At this point, we were keeping an eye out for my brother and niece. We were able to exchange texts as we were at Downes Brook, so I knew they had reached the summit already from the Blueberry Ledge Trail, and would be up there somewhere. As we neared the summit, we came across them hanging out waiting for us. How cool is this? Bill and his daughter, just hangin' and napping above 4000 feet.
Hangin' in the trees, waiting for us on Mt. Whiteface
After a quick moment for them to wake up and pack the hammock, we all joined Mike as he took his last steps to the summit of Whiteface and completed the 48 Four Thousand Footers. Quickly, we were in celebration mode, busting out a few ice-cold beers (and apple juice), and then some sips of Scotch and Whiskey! It was a whole bunch of fun, and it was so cool to have my niece witness someone finishing the 48, because the more we hike, the more she wants to do them all.
Mike's 48th and final peak 
Cheers, Mike, to a successful completion of an incredible journey 

Man oh man. After the celebration, came the toughest decision of the day - should we bag Passaconaway? The decision was yes for about 15 minutes, but then it was no, then yes, but then ultimately no, as we decided to descend the Blueberry Ledge Trail together as planned. Mike got Passaconaway last weekend, but had to abort his finish due to rain. I would have liked to get it, but one of the main reasons I gave in was so that Mike would see and experience the views of Whiteface, his final peak. So that was that, we were all on our way down together, as planned, on the Blueberry Ledge Trail. This would turn out to the best idea, as you will see why from the photos below.

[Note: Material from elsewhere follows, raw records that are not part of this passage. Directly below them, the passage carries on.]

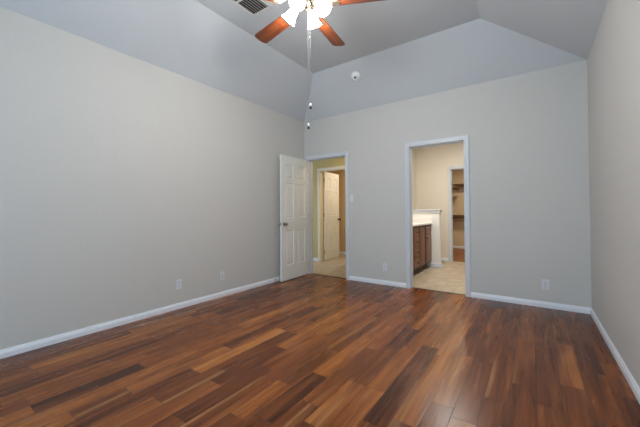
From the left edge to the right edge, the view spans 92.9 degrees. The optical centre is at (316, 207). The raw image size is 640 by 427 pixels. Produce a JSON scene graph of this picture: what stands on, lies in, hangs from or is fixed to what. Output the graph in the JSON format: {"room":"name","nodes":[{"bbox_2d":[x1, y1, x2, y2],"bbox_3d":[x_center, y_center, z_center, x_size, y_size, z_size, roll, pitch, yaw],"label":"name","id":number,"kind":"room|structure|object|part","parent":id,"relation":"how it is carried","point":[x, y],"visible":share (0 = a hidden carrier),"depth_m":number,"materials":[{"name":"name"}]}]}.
{"room":"empty bedroom","nodes":[
{"label":"empty bedroom","id":0,"kind":"room"},
{"bbox_2d":[0,6,303,349],"bbox_3d":[-2.137,-0.173,2.954,0.115,2.805,6.665,-1,-1,35],"label":"wall","id":1,"kind":"structure","parent":0,"point":[124,178],"depth_m":3.04,"materials":[{"name":"grey paint"}]},
{"bbox_2d":[0,276,279,358],"bbox_3d":[-2.065,1.146,2.914,0.014,0.066,6.400,-1,-1,35],"label":"baseboard","id":2,"kind":"structure","parent":1,"relation":"attached to","point":[22,348],"depth_m":3.01,"materials":[{"name":"white paint"}]},
{"bbox_2d":[176,279,180,289],"bbox_3d":[-1.616,0.902,3.556,0.010,0.115,0.070,-1,-1,35],"label":"wall outlet","id":3,"kind":"object","parent":1,"relation":"attached to","point":[178,282],"visible":1,"depth_m":3.55,"materials":[{"name":"white plastic"}]},
{"bbox_2d":[220,272,223,280],"bbox_3d":[-1.263,0.915,4.054,0.009,0.115,0.070,-1,-1,35],"label":"wall outlet","id":4,"kind":"object","parent":1,"relation":"attached to","point":[221,273],"visible":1,"depth_m":4.04,"materials":[{"name":"white plastic"}]},
{"bbox_2d":[0,0,607,121],"bbox_3d":[-0.504,-1.903,1.830,3.894,0.603,6.400,-1,-1,35],"label":"ceiling","id":5,"kind":"structure","parent":0,"point":[400,50],"depth_m":3.51,"materials":[{"name":"light gray paint"}]},
{"bbox_2d":[229,0,271,16],"bbox_3d":[-0.730,-2.083,3.027,0.285,0.010,0.530,-1,-1,35],"label":"ceiling vent","id":6,"kind":"object","parent":5,"relation":"in","point":[253,6],"visible":1,"depth_m":3.14,"materials":[{"name":"white metal"}]},
{"bbox_2d":[255,0,383,128],"bbox_3d":[-0.084,-1.358,2.446,1.269,1.482,1.260,-1,-1,35],"label":"ceiling fan","id":7,"kind":"object","parent":5,"relation":"hanging from","point":[284,21],"visible":1,"depth_m":2.50,"materials":[{"name":"brown wood"}]},
{"bbox_3d":[-0.383,-1.593,2.719,0.135,0.036,0.478,0,-1,-44],"label":"blade","id":8,"kind":"part","parent":7,"relation":"part of","materials":[{"name":"brown wood"}]},
{"bbox_3d":[-0.218,-1.550,2.470,0.139,0.141,0.125,-1,-1,35],"label":"lamp shade","id":9,"kind":"part","parent":7,"relation":"part of","materials":[{"name":"white glass"}]},
{"bbox_3d":[-0.137,-1.553,2.275,0.124,0.141,0.138,-1,-1,35],"label":"lamp shade","id":10,"kind":"part","parent":7,"relation":"part of","materials":[{"name":"white glass"}]},
{"bbox_3d":[-0.032,-1.550,2.547,0.124,0.141,0.138,-1,-1,35],"label":"lamp shade","id":11,"kind":"part","parent":7,"relation":"part of","materials":[{"name":"white glass"}]},
{"bbox_3d":[0.044,-1.553,2.348,0.139,0.141,0.125,-1,-1,35],"label":"lamp shade","id":12,"kind":"part","parent":7,"relation":"part of","materials":[{"name":"white glass"}]},
{"bbox_3d":[0.114,-1.595,2.789,0.135,0.036,0.478,-1,-1,28],"label":"blade","id":13,"kind":"part","parent":7,"relation":"part of","materials":[{"name":"brown wood"}]},
{"bbox_3d":[0.335,-1.603,2.338,0.478,0.036,0.135,-1,-1,10],"label":"blade","id":14,"kind":"part","parent":7,"relation":"part of","materials":[{"name":"brown wood"}]},
{"bbox_2d":[351,71,360,80],"bbox_3d":[0.571,-1.924,4.468,0.140,0.105,0.116,-1,-1,31],"label":"smoke detector","id":15,"kind":"object","parent":5,"relation":"attached to","point":[355,75],"visible":1,"depth_m":4.44,"materials":[{"name":"white plastic"}]},
{"bbox_2d":[0,274,639,426],"bbox_3d":[-0.708,1.150,1.398,4.080,0.001,7.392,-1,-1,35],"label":"floor","id":16,"kind":"structure","parent":0,"point":[308,350],"depth_m":2.19,"materials":[{"name":"brown wood"}]},
{"bbox_2d":[323,170,345,252],"bbox_3d":[0.798,-0.017,7.246,2.300,2.460,1.235,-1,-1,35],"label":"wall","id":17,"kind":"structure","parent":0,"point":[342,223],"depth_m":7.99,"materials":[{"name":"brown paint"}]},
{"bbox_2d":[317,166,344,260],"bbox_3d":[0.400,0.161,6.690,0.862,2.096,0.131,-1,-1,35],"label":"door frame","id":18,"kind":"structure","parent":17,"relation":"attached to","point":[320,171],"depth_m":6.87,"materials":[{"name":"beige paint"}]},
{"bbox_2d":[323,172,340,259],"bbox_3d":[0.350,0.196,7.241,0.171,2.020,0.710,-1,-1,31],"label":"door","id":19,"kind":"structure","parent":17,"relation":"in","point":[331,181],"depth_m":7.19,"materials":[{"name":"white paint"}]},
{"bbox_2d":[313,142,464,257],"bbox_3d":[2.008,-0.164,7.400,6.900,2.740,5.385,-1,-1,35],"label":"wall","id":20,"kind":"structure","parent":0,"point":[430,164],"depth_m":6.95,"materials":[{"name":"beige paint"}]},
{"bbox_2d":[413,217,431,221],"bbox_3d":[1.546,0.246,5.523,0.583,0.100,1.773,-1,-1,35],"label":"backsplash","id":21,"kind":"structure","parent":20,"relation":"attached to","point":[415,219],"depth_m":6.17,"materials":[{"name":"white stone"}]},
{"bbox_2d":[448,165,463,261],"bbox_3d":[3.248,0.139,6.561,0.767,2.096,0.116,-1,-1,35],"label":"door frame","id":22,"kind":"structure","parent":20,"relation":"attached to","point":[450,168],"depth_m":6.72,"materials":[{"name":"grey paint"}]},
{"bbox_2d":[313,248,464,293],"bbox_3d":[2.042,1.230,7.330,6.800,0.050,5.443,-1,-1,35],"label":"floor","id":23,"kind":"structure","parent":0,"point":[449,278],"depth_m":5.51,"materials":[{"name":"beige tile"}]},
{"bbox_2d":[413,224,431,273],"bbox_3d":[1.558,0.758,5.510,0.605,0.855,1.773,-1,-1,35],"label":"vanity cabinet","id":24,"kind":"object","parent":23,"relation":"on","point":[422,246],"visible":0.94,"depth_m":5.54,"materials":[{"name":"brown wood"}]},
{"bbox_3d":[1.498,0.704,4.969,0.019,0.690,0.470,-1,-1,35],"label":"door","id":25,"kind":"part","parent":24,"relation":"part of","materials":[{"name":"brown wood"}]},
{"bbox_3d":[1.732,0.432,5.305,0.019,0.148,0.285,-1,-1,35],"label":"drawer","id":26,"kind":"part","parent":24,"relation":"part of","materials":[{"name":"brown wood"}]},
{"bbox_3d":[1.733,0.602,5.303,0.019,0.168,0.285,-1,-1,35],"label":"drawer","id":27,"kind":"part","parent":24,"relation":"part of","materials":[{"name":"brown wood"}]},
{"bbox_3d":[1.735,0.782,5.300,0.019,0.168,0.285,-1,-1,35],"label":"drawer","id":28,"kind":"part","parent":24,"relation":"part of","materials":[{"name":"brown wood"}]},
{"bbox_3d":[1.736,0.962,5.298,0.019,0.168,0.285,-1,-1,35],"label":"drawer","id":29,"kind":"part","parent":24,"relation":"part of","materials":[{"name":"brown wood"}]},
{"bbox_3d":[1.927,0.709,5.572,0.019,0.690,0.310,-1,-1,35],"label":"door","id":30,"kind":"part","parent":24,"relation":"part of","materials":[{"name":"brown wood"}]},
{"bbox_2d":[413,217,431,226],"bbox_3d":[1.550,0.263,5.520,0.593,0.135,1.773,-1,-1,35],"label":"countertop","id":31,"kind":"structure","parent":24,"relation":"on","point":[417,221],"depth_m":6.09,"materials":[{"name":"white stone"}]},
{"bbox_3d":[1.936,0.709,5.566,0.005,0.590,0.210,-1,-1,35],"label":"raised panel","id":32,"kind":"part","parent":24,"relation":"part of","materials":[{"name":"brown wood"}]},
{"bbox_3d":[2.162,0.436,5.910,0.019,0.140,0.370,-1,-1,35],"label":"drawer","id":33,"kind":"part","parent":24,"relation":"part of","materials":[{"name":"brown wood"}]},
{"bbox_3d":[2.164,0.791,5.906,0.019,0.530,0.370,-1,-1,35],"label":"door","id":34,"kind":"part","parent":24,"relation":"part of","materials":[{"name":"brown wood"}]},
{"bbox_3d":[2.174,0.791,5.899,0.005,0.430,0.270,-1,-1,35],"label":"raised panel","id":35,"kind":"part","parent":24,"relation":"part of","materials":[{"name":"brown wood"}]},
{"bbox_2d":[413,287,465,295],"bbox_3d":[1.686,1.177,4.243,0.723,0.024,0.042,-1,-1,35],"label":"threshold","id":36,"kind":"object","parent":23,"relation":"on","point":[413,287],"visible":0.36,"depth_m":4.21,"materials":[{"name":"brown wood"}]},
{"bbox_2d":[413,209,443,267],"bbox_3d":[2.170,0.617,6.237,0.770,1.147,0.205,-1,-1,35],"label":"wall","id":37,"kind":"structure","parent":0,"point":[435,214],"depth_m":6.05,"materials":[{"name":"white paint"}]},
{"bbox_3d":[2.402,1.154,6.068,0.210,0.065,0.205,-1,-1,35],"label":"moulding","id":38,"kind":"part","parent":37,"relation":"part of","materials":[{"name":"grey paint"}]},
{"bbox_2d":[304,60,591,307],"bbox_3d":[1.393,-0.179,4.465,3.894,2.805,0.115,-1,-1,35],"label":"wall","id":39,"kind":"structure","parent":0,"point":[528,132],"depth_m":3.77,"materials":[{"name":"grey paint"}]},
{"bbox_2d":[306,151,348,279],"bbox_3d":[0.195,0.135,5.303,0.883,2.116,0.131,-1,-1,35],"label":"door frame","id":40,"kind":"structure","parent":39,"relation":"attached to","point":[310,159],"depth_m":5.39,"materials":[{"name":"grey paint"}]},
{"bbox_2d":[279,154,308,281],"bbox_3d":[-0.374,0.170,5.172,0.171,2.030,0.742,-1,-1,34],"label":"door","id":41,"kind":"structure","parent":40,"relation":"attached to","point":[294,215],"depth_m":5.12,"materials":[{"name":"white paint"}]},
{"bbox_2d":[383,263,386,270],"bbox_3d":[1.034,0.910,4.635,0.070,0.115,0.010,-1,-1,35],"label":"wall outlet","id":42,"kind":"object","parent":39,"relation":"attached to","point":[384,264],"visible":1,"depth_m":4.63,"materials":[{"name":"white plastic"}]},
{"bbox_2d":[405,134,470,296],"bbox_3d":[1.675,0.111,4.252,0.855,2.116,0.131,-1,-1,35],"label":"door frame","id":43,"kind":"structure","parent":39,"relation":"attached to","point":[463,138],"depth_m":4.27,"materials":[{"name":"grey paint"}]},
{"bbox_2d":[349,276,590,313],"bbox_3d":[1.365,1.140,4.396,3.894,0.066,0.014,-1,-1,35],"label":"baseboard","id":44,"kind":"structure","parent":39,"relation":"attached to","point":[572,308],"depth_m":3.69,"materials":[{"name":"white paint"}]},
{"bbox_2d":[542,279,548,289],"bbox_3d":[2.631,0.891,3.502,0.070,0.115,0.009,-1,-1,35],"label":"wall outlet","id":45,"kind":"object","parent":39,"relation":"attached to","point":[545,283],"visible":1,"depth_m":3.50,"materials":[{"name":"white plastic"}]},
{"bbox_2d":[587,0,639,387],"bbox_3d":[1.132,-0.225,0.634,0.115,2.805,6.665,-1,-1,35],"label":"wall","id":46,"kind":"structure","parent":0,"point":[613,61],"depth_m":2.21,"materials":[{"name":"grey paint"}]},
{"bbox_2d":[590,308,639,403],"bbox_3d":[1.099,1.095,0.669,0.014,0.066,6.400,-1,-1,35],"label":"baseboard","id":47,"kind":"structure","parent":46,"relation":"attached to","point":[632,383],"depth_m":2.20,"materials":[{"name":"white paint"}]}
]}

Mt. Washington & Presidentials from Whiteface ledges 

Kiara's 4th NH 4000 footer, and 5th in New England! 

Ferncroft area as seen from the ledges 
Descending a portion of the ledges 
Consumed wholly by the summit celebration and difficult decision we were involved in, I forgot that I had a surprise gift (until Mike reminded me by talking about getting his patch!). Most who reach their 48th peak will wait until they get their patch from their submitted application to the AMC, however as we breaked by the Blueberry Ledge Trail cut-off, I took the opportunity to once again congratulate Mike on his completion and I presented him with a surprise official AMC 4000 footer patch.
Presenting Mike with an official patch for completing the 4000 footers 
Completely surprised! 

After the continued celebration and further enjoyment of the remaining ledges, we descended into the trees and down to Ferncroft, where the iconic view of Whiteface and Passaconaway behind the farm was matched with a picture-perfect blue sky. I truly enjoyed this hike for one particular reason, and that was because of the amount of experiences that were talked about along the way. Both of us reminisced on some of the best moments we each had while hiking the 48, including a couple of hikes together. Bill even had his own memories to share on the way down. More people are hiking the 4000 footers of the White Mountains these days, but one thing will always remain true, and it is that the journey is never the same from person to person. The peaks can be done in just days, years, or for some, a entire life time. The route taken is never the same. The elements change by the hours up here, thus making each day, each peak, a different experience for everyone. If you are thinking about the hiking the 48, don't think of it as a list. but a journey, because whether done in a year or a life-time, it will always be a lifetime experience that remains fresh in your memory every day.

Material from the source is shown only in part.